The key question is what does it cost TODAY to replace the object lost.
So for TVs, with the increase in technology a close replacement to what you lost is a middle of the road $800 flat screen TV. Yes in 2009 when you bought the TV, it was top of the line. But today’s top of the line TVs are Ultra 4K, 3D smart TVs that cost $2000 or more.
So the payout you get is what’s closest to what you had. The insurance company is going to pay to get you back to where you were before the loss, not pay you to upgrade your TV to the newest greatest model.
Now, you’ll still get some added benefits.
Your new TV will be way slimmer than it was, and it will probably have a lot of the Smart technology already included, so in that sense, you do get an upgrade just not the highest upgrade.
On roof replacement, a lot of times it can work in the opposite way. What cost you $18,000 to replace in 2006 now costs you $20,000, so Replacement Cost Value works both ways.

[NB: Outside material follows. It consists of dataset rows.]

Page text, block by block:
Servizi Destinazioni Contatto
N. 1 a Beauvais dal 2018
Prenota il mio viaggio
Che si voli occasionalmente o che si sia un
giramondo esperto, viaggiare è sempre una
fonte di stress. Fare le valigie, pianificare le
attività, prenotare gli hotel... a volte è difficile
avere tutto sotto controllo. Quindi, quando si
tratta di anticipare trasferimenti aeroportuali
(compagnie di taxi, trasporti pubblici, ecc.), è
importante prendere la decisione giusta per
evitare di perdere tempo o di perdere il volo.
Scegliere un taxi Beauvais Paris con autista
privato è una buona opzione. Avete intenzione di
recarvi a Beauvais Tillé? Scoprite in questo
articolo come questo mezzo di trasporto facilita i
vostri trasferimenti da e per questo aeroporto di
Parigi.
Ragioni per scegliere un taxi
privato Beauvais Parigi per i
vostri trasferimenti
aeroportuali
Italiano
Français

Why Two Payments for Big Claims?
Most insurance companies today will pay big claims such as roof replacements in two parts. They will first give you the depreciated value of the roof, which if you remember from the ACV blog was $12,000, minus the $2,500 deductible. Therefore, first payout would be something like $9,500.
They expect you to pay this money plus your deductible to a roofer to begin repairs. Once the repairs are completed, you turn in the proof of the finished work provided by your roofer, and then they will release the additional Replacement Cost Value of $8,000.
Why do insurance companies do this?
Because of insurance fraud.
One of the most common forms of insurance fraud lately has been making multiple claims on roofs for the same damage.
Dishonest people get their roofs totaled in a storm and make a claim, but then never actually replace the roof. Then a little time goes by and they turn in a second claim again for the same basic damage.
This costs insurance companies millions of dollars and has also driven up the premiums you have to pay.
So to combat this, the insurance companies pay in two installments.
By paying the claim in two portions, it protects the insurance companies because they can still pay the depreciated value, and then if proof is never received, they can exclude coverage on the roof or even send them a letter of nonrenewal. It’s not a perfect system, but it works.
Keep Your Receipts!
On a final note, I tell all my clients this during our yearly reviews, so I want to tell you this as well — ALWAYS keep the receipts on any big purchases or big projects at your house. Having dated receipts will simplify your life and exponentially increase the claims process should you have a big loss.
Get a safety deposit box at the bank and put all your big receipts in there. I’m talking about TVs, computers, furniture, jewelry, guns, rugs, furs, appliances, etc.
I’m also talking about renovation projects such as adding a patio, a pool, a shed, remodeling the kitchen, adding a bedroom, etc.
Keep all these receipts! We’ll talk more about keeping your additions updated on your insurance policy in a different article.